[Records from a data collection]
┄┄┄┄┄┄┄┄┄┄
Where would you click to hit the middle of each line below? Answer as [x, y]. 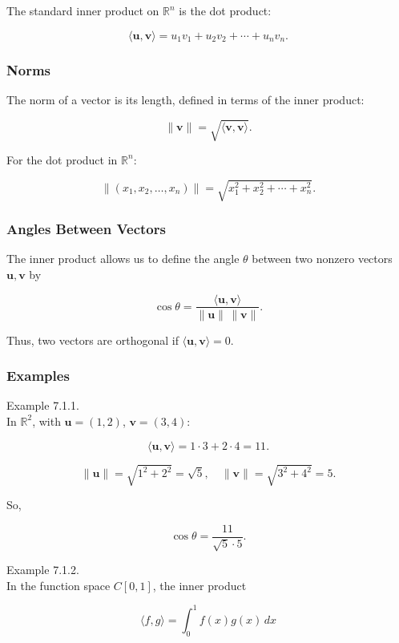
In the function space [58, 585]
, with [46, 421]
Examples [38, 376]
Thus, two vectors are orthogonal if [93, 340]
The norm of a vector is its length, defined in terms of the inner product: [185, 99]
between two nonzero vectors [322, 259]
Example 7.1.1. [43, 405]
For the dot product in [62, 159]
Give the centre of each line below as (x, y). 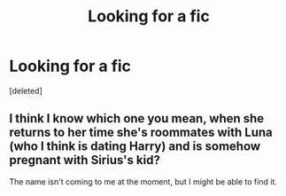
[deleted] (26, 90)
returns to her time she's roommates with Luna (141, 133)
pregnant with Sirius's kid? (85, 160)
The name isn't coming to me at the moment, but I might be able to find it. (143, 181)
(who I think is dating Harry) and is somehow (135, 147)
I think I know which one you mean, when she (137, 118)
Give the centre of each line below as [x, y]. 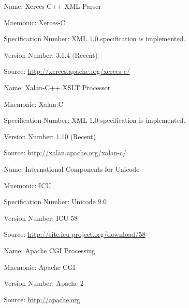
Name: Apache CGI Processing [50, 250]
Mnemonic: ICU [28, 185]
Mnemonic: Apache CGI [40, 267]
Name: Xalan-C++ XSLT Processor [57, 87]
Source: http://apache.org [42, 299]
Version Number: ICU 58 [41, 218]
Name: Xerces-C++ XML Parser [52, 6]
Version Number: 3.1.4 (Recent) [51, 55]
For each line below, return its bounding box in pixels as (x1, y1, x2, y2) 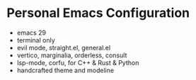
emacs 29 (16, 28, 47, 37)
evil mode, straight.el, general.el (16, 43, 111, 52)
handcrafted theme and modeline (16, 66, 115, 74)
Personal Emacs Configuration (6, 5, 190, 21)
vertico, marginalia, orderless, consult (16, 51, 127, 59)
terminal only (16, 35, 55, 44)
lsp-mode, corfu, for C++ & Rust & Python (16, 58, 139, 67)
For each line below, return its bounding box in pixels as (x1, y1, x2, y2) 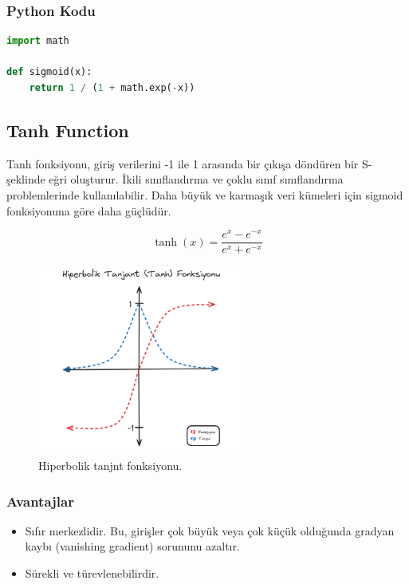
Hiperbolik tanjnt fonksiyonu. (38, 457, 183, 474)
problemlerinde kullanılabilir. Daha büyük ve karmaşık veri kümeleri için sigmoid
┄┄┄┄┄┄┄┄┄┄
• **Your goal**: Word for word, restate the lines from the one containing "Name: Apache CGI Processing [50, 250]" through the end of the entries. Do not include pictures.

• **Answer below**:
Name: Apache CGI Processing [50, 250]
Mnemonic: ICU [28, 185]
Mnemonic: Apache CGI [40, 267]
Name: Xalan-C++ XSLT Processor [57, 87]
Source: http://apache.org [42, 299]
Version Number: ICU 58 [41, 218]
Name: Xerces-C++ XML Parser [52, 6]
Version Number: 3.1.4 (Recent) [51, 55]
For each line below, return its bounding box in pixels as (x1, y1, x2, y2) 
emacs 29 (16, 28, 47, 37)
evil mode, straight.el, general.el (16, 43, 111, 52)
handcrafted theme and modeline (16, 66, 115, 74)
Personal Emacs Configuration (6, 5, 190, 21)
vertico, marginalia, orderless, consult (16, 51, 127, 59)
terminal only (16, 35, 55, 44)
lsp-mode, corfu, for C++ & Rust & Python (16, 58, 139, 67)
For each line below, return its bounding box in pixels as (x1, y1, x2, y2) 
Hiperbolik tanjnt fonksiyonu. (38, 457, 183, 474)
problemlerinde kullanılabilir. Daha büyük ve karmaşık veri kümeleri için sigmoid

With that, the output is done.